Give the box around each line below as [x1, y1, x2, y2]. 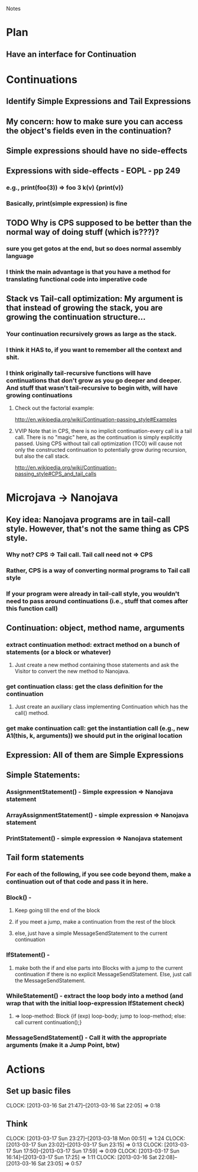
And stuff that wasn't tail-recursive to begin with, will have [6, 384, 178, 392]
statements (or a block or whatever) [6, 647, 111, 656]
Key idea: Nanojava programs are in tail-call [6, 514, 170, 525]
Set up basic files [6, 1086, 71, 1096]
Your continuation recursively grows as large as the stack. [6, 329, 177, 338]
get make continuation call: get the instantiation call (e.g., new [6, 724, 189, 733]
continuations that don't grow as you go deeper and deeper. [6, 376, 182, 384]
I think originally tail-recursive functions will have [6, 369, 152, 377]
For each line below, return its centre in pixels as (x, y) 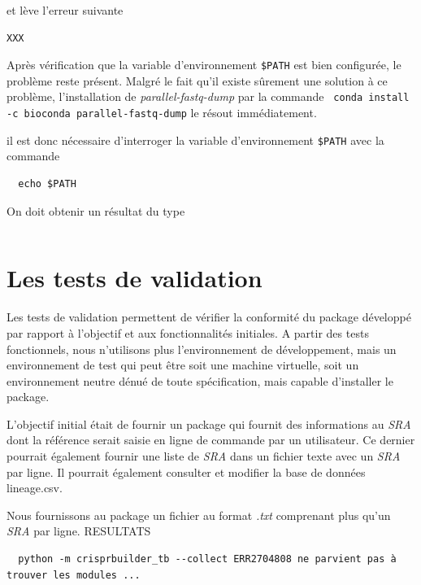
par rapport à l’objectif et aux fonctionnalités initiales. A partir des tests (188, 332)
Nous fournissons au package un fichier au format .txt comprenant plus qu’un (199, 515)
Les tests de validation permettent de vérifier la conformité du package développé (209, 317)
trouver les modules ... (74, 575)
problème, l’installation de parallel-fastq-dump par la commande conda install (208, 96)
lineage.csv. (35, 488)
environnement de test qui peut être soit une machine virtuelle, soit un (183, 365)
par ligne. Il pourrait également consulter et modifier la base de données (186, 471)
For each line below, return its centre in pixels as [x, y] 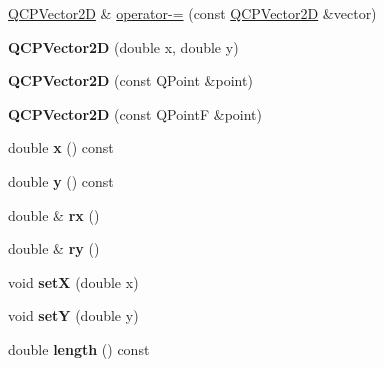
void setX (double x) [73, 281]
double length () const [79, 348]
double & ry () [54, 248]
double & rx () [54, 214]
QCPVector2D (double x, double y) [123, 46]
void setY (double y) [73, 315]
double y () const [61, 180]
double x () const [61, 147]
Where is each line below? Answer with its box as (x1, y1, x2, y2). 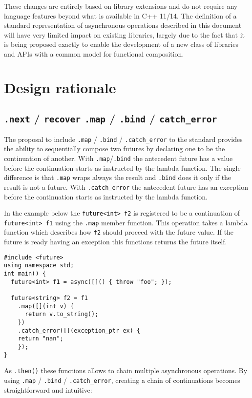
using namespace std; (4, 262, 74, 269)
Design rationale (4, 77, 116, 97)
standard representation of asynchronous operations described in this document (4, 20, 242, 30)
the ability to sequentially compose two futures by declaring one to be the (4, 143, 225, 154)
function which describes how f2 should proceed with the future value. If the (4, 227, 234, 237)
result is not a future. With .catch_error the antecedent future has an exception (4, 181, 249, 192)
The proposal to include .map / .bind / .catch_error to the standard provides (4, 134, 243, 144)
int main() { (4, 270, 46, 277)
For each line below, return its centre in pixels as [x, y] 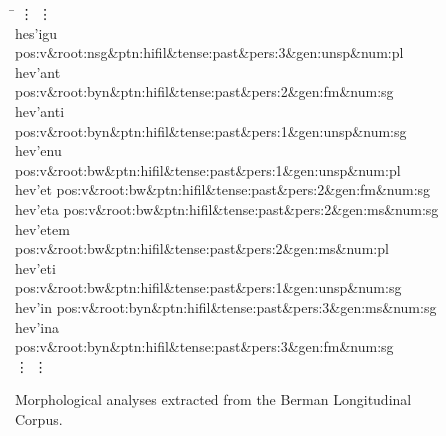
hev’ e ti [35, 267]
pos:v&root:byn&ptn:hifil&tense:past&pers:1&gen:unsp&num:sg [211, 130]
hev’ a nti [40, 110]
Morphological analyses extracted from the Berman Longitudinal [213, 399]
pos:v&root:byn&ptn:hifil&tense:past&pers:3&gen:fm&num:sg [204, 346]
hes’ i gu [36, 32]
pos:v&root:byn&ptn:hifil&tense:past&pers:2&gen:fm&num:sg [204, 91]
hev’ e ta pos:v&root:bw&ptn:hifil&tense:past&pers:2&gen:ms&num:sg [227, 208]
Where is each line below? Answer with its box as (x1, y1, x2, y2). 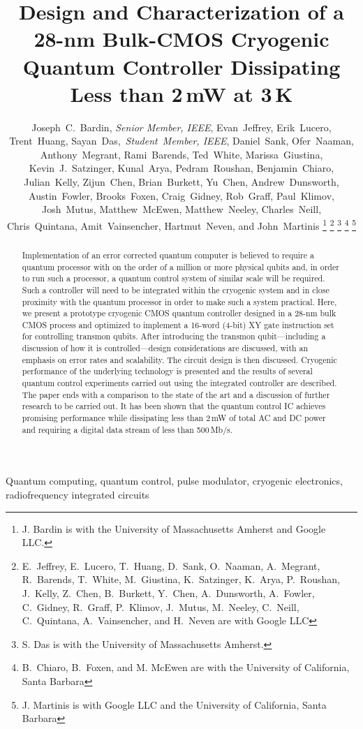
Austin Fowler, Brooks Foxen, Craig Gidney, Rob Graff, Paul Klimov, (29, 188, 334, 202)
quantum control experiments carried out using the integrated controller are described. (22, 377, 337, 389)
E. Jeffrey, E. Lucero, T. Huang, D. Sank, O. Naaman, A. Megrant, (22, 558, 320, 573)
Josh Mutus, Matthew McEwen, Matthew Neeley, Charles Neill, (41, 202, 322, 216)
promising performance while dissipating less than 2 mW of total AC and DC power (22, 412, 326, 424)
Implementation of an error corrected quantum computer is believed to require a (22, 249, 314, 260)
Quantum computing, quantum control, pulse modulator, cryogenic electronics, (6, 473, 343, 488)
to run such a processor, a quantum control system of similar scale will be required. (22, 272, 325, 284)
━━━━━━━━━━
◆ **PROBLEM TO WORK ON**: Skip every picture, and restate word for word only the lines above from the line containing "double & rx () [54, 214]" to the line containing "function which describes", both of them included.

◆ **SOLVED EXERCISE**:
double & rx () [54, 214]
QCPVector2D (double x, double y) [123, 46]
void setY (double y) [73, 315]
double y () const [61, 180]
double x () const [61, 147]
Where is each line below? Answer with its box as (x1, y1, x2, y2). 
using namespace std; (4, 262, 74, 269)
Design rationale (4, 77, 116, 97)
standard representation of asynchronous operations described in this document (4, 20, 242, 30)
the ability to sequentially compose two futures by declaring one to be the (4, 143, 225, 154)
function which describes how f2 should proceed with the future value. If the (4, 227, 234, 237)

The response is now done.